Fußdreiecke finden sich noch an einigen Stellen, und man glaubt, ein 4-fach gegabeltes
Rippensystem zu erkennen. Dieses ladet im Vorland, das aus drei, bis 75 m ü. d. M.
liegenden, marinen Terrassen besteht, breit nach den Seiten aus und geht in flache, durch
scharfe, schmale Täler mit Steilufern getrennte Riedel über.
Die Haupttäler unterscheiden sich in ihrer Ausbildung von denen der jüngeren
Vulkane sofort durch die weite V-Form und Tiefe, sowie durch die verbreiterte Sohle bei
selbst senkrechten Gehängen der oberen Teile. In geringen Höhen hingegen sind sie
enger, tief eingeschnitten mit spitzwinkligem Querschnitt, reich an Steilwänden, Stufen
und abgeflachten Vorsprüngen und oft mit kammartigen schmalen Seitenrücken, hervorgegangen
aus alten Talböden. Alle diese Berge werden durch besondere Scharfwinkligkeit,
steil aufragende Spitzen und kluftartig ausgeschnittene subsequente Seiten- und Hängetäler
gekennzeichnet. Der Kraterrand ist in Gipfelkuppen zerlegt, die durch enge Schluchten von
einander getrennt werden und welche mit senkrechten Wänden zu den Haupttälern abstürzen.

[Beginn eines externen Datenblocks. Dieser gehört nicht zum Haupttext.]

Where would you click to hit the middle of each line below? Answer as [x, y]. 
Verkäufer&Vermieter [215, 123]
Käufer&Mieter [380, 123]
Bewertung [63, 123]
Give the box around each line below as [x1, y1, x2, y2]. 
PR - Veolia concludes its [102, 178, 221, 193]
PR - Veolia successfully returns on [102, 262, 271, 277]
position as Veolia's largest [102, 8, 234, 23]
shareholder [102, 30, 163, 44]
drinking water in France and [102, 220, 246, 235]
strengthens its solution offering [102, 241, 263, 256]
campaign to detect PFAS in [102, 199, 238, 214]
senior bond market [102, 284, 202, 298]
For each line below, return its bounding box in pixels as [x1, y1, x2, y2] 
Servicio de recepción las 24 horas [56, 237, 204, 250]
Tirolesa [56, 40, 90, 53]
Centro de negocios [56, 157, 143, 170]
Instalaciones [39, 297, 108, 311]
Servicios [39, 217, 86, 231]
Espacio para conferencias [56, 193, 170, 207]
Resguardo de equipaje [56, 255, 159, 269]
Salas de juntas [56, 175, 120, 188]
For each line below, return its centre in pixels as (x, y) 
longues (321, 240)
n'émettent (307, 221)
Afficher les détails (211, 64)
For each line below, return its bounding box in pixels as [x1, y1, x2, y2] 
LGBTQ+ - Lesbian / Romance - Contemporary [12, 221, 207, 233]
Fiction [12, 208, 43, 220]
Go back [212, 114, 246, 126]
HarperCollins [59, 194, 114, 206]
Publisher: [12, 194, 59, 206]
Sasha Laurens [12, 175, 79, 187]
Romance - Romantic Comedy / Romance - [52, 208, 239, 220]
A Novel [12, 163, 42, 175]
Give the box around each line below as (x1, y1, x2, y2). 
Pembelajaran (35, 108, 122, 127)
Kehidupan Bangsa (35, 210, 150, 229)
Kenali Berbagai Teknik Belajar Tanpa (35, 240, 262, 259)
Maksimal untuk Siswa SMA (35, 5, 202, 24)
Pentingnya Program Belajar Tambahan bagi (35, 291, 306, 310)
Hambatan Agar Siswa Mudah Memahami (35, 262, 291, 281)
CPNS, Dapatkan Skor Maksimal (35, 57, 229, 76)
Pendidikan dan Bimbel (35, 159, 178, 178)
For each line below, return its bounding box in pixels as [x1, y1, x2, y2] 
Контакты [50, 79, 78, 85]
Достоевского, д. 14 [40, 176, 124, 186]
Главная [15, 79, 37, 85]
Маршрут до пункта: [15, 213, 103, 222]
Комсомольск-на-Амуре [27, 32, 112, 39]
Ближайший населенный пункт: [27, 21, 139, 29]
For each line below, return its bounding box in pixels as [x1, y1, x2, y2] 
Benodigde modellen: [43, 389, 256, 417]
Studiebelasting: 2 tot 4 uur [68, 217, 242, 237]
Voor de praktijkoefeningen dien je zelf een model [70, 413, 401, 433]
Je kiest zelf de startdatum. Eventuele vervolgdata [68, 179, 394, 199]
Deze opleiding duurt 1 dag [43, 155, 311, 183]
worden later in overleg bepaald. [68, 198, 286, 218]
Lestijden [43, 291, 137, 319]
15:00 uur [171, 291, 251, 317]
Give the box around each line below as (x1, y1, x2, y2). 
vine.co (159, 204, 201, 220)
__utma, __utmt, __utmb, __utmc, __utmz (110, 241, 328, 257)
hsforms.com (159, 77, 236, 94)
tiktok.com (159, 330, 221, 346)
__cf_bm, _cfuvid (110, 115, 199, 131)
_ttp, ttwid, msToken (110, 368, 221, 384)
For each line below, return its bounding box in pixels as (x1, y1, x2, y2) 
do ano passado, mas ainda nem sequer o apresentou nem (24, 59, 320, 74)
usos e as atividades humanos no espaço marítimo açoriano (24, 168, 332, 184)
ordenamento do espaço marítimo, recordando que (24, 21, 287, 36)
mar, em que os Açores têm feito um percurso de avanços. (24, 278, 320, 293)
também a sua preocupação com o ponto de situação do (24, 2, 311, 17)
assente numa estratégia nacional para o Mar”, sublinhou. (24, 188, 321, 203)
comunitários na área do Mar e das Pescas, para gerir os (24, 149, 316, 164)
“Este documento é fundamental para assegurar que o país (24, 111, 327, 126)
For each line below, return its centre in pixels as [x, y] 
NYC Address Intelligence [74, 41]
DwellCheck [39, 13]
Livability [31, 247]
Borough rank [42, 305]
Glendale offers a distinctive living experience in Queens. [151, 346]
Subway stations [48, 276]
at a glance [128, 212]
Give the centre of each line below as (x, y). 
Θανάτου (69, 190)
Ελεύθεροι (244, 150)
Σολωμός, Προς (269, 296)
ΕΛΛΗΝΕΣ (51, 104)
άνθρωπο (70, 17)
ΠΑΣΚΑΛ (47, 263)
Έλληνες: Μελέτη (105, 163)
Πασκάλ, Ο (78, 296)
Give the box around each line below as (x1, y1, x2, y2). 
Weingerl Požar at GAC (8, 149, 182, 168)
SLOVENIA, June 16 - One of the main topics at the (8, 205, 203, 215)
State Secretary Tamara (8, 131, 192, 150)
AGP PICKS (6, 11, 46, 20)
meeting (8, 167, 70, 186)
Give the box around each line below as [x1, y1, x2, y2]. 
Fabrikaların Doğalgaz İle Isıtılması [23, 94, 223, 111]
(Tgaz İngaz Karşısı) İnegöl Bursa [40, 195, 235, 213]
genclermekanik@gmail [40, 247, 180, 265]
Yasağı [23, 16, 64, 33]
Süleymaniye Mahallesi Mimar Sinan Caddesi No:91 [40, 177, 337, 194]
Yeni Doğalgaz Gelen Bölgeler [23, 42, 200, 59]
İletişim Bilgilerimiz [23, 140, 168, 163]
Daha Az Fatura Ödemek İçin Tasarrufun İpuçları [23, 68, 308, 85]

Der Sangenges gehört demnach wegen seiner spätreifen Formen zu den älteren
Vulkanruinen. Bei ihm sind aus den ehemaligen Fußdreiecken zum größten Teil bereits
Einzelkuppen mit scharfrückigen schmalen Ausläufern geworden. Das reich verzweigte
Erosionssystem hat sich vereinfacht; die Stelle der engen Radialtäler nehmen weite Haupttäler
ein, an welche neue sekundäre enge resequente Seitenschluchten, unter größerem
oder kleinerem Winkel mit den alten Gefällslinien, herantreten. Der Gefällsbruch unterhalb
der Gipfelkuppe ist an manchen Stellen deutlich (Fig. 69), den Verlauf der großen Folge*)
a. a. O. S. 56.
täler aber kennzeichnet noch die Lage der Leitlinien des ehemaligen Systems der radialen
Talfurchen, deren rückschreitende Erosion den Vulkan zerschnitten und bis auf ein Gewirr
von Schluchten und Bergen abgetragen hat.

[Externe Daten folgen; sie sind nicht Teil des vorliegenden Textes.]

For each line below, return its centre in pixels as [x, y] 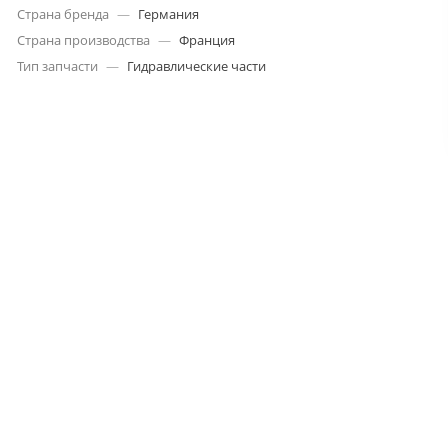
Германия [169, 13]
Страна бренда [63, 13]
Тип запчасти [58, 65]
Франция [207, 39]
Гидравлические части [197, 65]
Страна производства [84, 39]
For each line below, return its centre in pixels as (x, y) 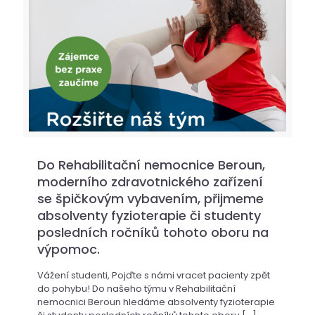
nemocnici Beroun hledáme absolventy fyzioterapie (156, 302)
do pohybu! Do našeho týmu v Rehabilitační (136, 289)
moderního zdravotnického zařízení (150, 182)
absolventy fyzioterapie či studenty (149, 216)
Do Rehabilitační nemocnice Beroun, (151, 165)
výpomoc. (69, 250)
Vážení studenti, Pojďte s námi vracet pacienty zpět (154, 276)
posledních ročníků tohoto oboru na (153, 233)
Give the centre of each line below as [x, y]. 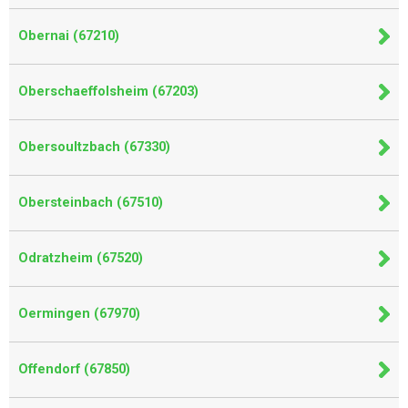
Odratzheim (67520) [81, 258]
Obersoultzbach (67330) [94, 147]
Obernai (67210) [69, 36]
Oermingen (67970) [79, 314]
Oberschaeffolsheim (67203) [108, 92]
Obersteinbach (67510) [91, 203]
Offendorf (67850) [74, 369]
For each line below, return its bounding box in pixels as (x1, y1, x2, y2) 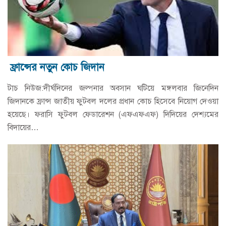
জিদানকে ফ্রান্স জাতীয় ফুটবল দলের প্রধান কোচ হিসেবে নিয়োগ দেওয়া (8, 96, 218, 106)
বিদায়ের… (8, 122, 39, 133)
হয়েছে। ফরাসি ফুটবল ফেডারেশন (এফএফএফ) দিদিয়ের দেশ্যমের (8, 109, 218, 120)
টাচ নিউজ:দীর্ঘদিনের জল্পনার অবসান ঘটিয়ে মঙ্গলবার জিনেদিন (8, 83, 218, 93)
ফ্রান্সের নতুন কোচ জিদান (10, 61, 104, 74)

Ein ganz anderes Entwicklungsstadium der Zertalung weist nun der dem Sangenges
benachbarte B a tu L a n t e h auf. Er besitzt enge und tiefe, steilwandige Täler, aber mehr
oder weniger vollständig zusammenhängende Rippen. Nur das Vorhandensein von unbedeutenden
Stufen und Vorsprüngen1) im Verlauf der sonst ebenmäßig abfallenden Rücken,
vor allem im oberen Teile, kennzeichnet den Anfang der beginnenden Zertalung (Fig. 69, links),
welche im allgemeinen erst 2-fach, nach der Spitze zu 3-fach zu sein scheint. Zollinger2)

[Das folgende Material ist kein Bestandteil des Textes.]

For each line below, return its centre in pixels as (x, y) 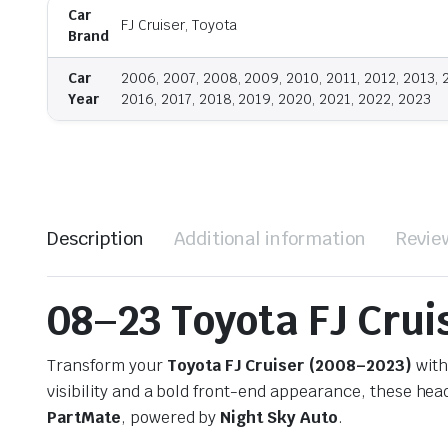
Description (95, 238)
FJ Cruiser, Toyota (179, 25)
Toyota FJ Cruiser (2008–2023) (289, 365)
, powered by (170, 417)
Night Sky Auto (279, 417)
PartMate (84, 417)
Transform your (107, 365)
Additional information (270, 238)
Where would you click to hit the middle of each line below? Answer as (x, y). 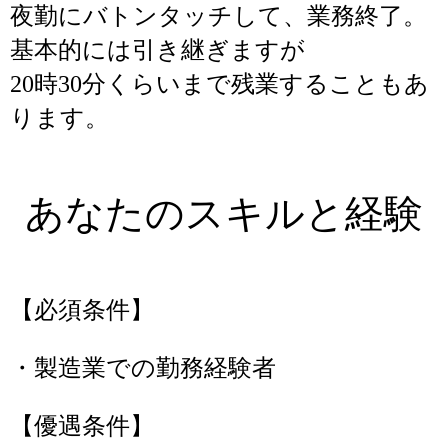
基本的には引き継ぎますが (157, 50)
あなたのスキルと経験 (224, 213)
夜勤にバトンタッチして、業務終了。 (218, 16)
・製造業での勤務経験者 (143, 368)
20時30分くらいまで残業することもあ (219, 84)
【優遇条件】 (82, 426)
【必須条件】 (82, 310)
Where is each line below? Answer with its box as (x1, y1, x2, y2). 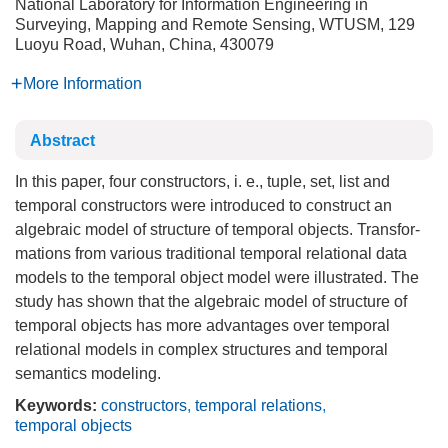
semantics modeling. (15, 365, 161, 382)
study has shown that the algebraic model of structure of (15, 293, 407, 310)
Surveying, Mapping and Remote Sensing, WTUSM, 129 (15, 16, 415, 33)
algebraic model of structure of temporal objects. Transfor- (15, 221, 420, 238)
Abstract (30, 132, 95, 149)
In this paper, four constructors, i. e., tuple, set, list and (15, 173, 390, 190)
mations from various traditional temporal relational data (15, 245, 407, 262)
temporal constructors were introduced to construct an (15, 197, 392, 214)
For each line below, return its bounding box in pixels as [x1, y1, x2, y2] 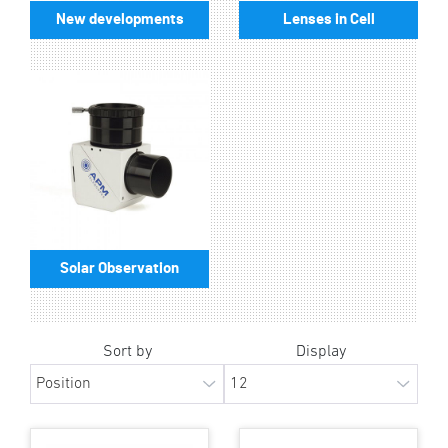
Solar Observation [60, 260, 179, 276]
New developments [55, 11, 184, 27]
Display [296, 343, 346, 360]
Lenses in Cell [282, 11, 375, 27]
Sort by [102, 343, 152, 360]
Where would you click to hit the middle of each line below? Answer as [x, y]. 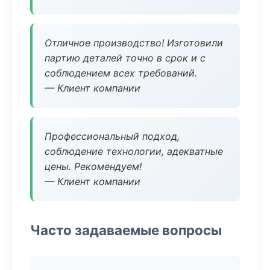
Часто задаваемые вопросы [126, 230]
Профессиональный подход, [112, 136]
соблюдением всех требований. [121, 73]
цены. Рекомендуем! [93, 166]
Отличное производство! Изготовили [134, 43]
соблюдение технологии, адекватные [134, 151]
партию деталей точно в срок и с [125, 58]
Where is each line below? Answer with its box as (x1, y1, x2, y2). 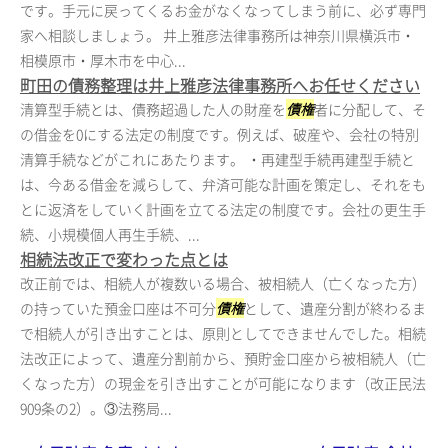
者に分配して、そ (314, 99, 426, 119)
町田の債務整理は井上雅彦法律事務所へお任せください (20, 73, 420, 97)
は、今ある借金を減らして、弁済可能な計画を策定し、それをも (20, 174, 426, 194)
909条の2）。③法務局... (20, 398, 172, 418)
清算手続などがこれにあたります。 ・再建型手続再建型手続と (20, 149, 415, 169)
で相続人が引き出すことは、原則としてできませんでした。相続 (20, 323, 426, 343)
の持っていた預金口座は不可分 (20, 298, 216, 318)
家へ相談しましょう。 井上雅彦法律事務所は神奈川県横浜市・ (20, 25, 415, 45)
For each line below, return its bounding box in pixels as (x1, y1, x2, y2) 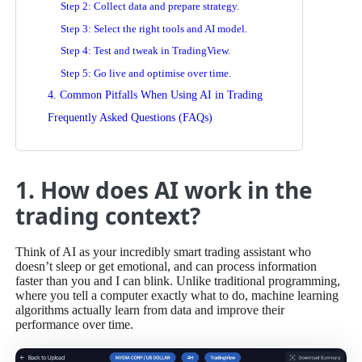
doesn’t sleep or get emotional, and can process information (15, 259, 318, 273)
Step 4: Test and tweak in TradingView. (60, 45, 230, 57)
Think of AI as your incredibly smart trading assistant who (15, 245, 312, 259)
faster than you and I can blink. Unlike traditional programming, (15, 274, 341, 288)
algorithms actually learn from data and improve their (15, 303, 285, 317)
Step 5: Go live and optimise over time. (60, 67, 231, 79)
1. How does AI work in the (15, 175, 314, 205)
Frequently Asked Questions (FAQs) (47, 111, 213, 124)
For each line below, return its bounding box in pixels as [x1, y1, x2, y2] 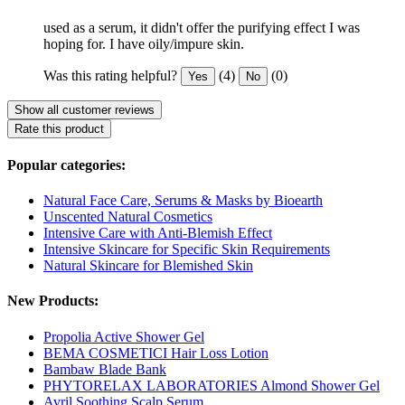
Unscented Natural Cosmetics [43, 209, 212, 225]
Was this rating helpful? [43, 67, 177, 83]
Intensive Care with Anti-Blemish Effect [43, 225, 272, 241]
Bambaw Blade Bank [43, 361, 166, 377]
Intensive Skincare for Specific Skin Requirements [43, 241, 330, 258]
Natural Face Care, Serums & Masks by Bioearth [43, 193, 323, 209]
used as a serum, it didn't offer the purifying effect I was [43, 19, 360, 35]
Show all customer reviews [14, 102, 155, 117]
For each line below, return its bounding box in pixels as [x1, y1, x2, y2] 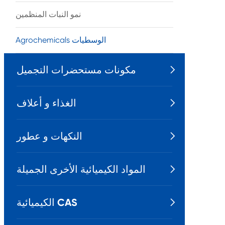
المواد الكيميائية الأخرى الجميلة [17, 163, 146, 175]
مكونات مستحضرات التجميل [17, 63, 136, 76]
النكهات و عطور [17, 130, 82, 142]
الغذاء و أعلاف [17, 96, 76, 109]
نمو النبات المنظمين [16, 9, 81, 19]
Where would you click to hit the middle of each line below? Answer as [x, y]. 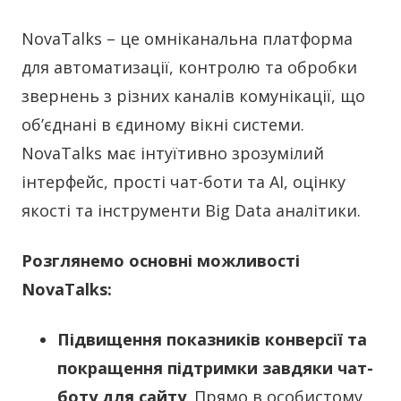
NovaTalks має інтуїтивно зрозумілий [173, 154]
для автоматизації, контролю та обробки [189, 68]
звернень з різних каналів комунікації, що [193, 96]
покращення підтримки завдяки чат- [215, 368]
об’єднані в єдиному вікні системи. [163, 125]
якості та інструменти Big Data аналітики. [191, 211]
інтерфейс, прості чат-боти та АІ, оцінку [183, 182]
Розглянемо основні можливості [161, 261]

gibt bereits folgende Beschreibung vom Batu Lanteh: „Er ist besonders reich an Wasser,
weswegen die Eingeborenen ihn scherzend den G. Perampuam (d .h . Frau) nennen. Die
Abhänge sind nicht sehr steil, sodaß seine Grundform das Aussehen eines platt gedrückten
Kegels hat. Auch die Rippen, die von ihm nach unten laufen, besitzen nicht die Schärfe
wie die des G. Ngenges . . Der Berg hat 2 Spitzen, von denen die südöstliche mir als
höchste erschien. Ich erkletterte die nordwestliche, zu welcher man zuletzt über einen
besonders scharfen Kamm kommt. Auf der Höhe liegen 2 große Felsblöcke, die in ein
stumpfes Ende auslaufen und
einander die flache Seite zukehren,
sodaß ein, ein Fuß
breiter Spalt gebildet wird, aus
dem Wasser quillt.“
Die Schilderung Zollingers
der vom Gipfel aus sichtbaren
Gegend liefert ein anschauliches
NW.
S e k e d e t
SO.
Fig. 114. Die kle in e Vulkanruine de s Sek ed e t am Fuß d e s Batu Lanteh,
umgeben von 3 M e e re ste rra ssen. Gez. v. Verf. .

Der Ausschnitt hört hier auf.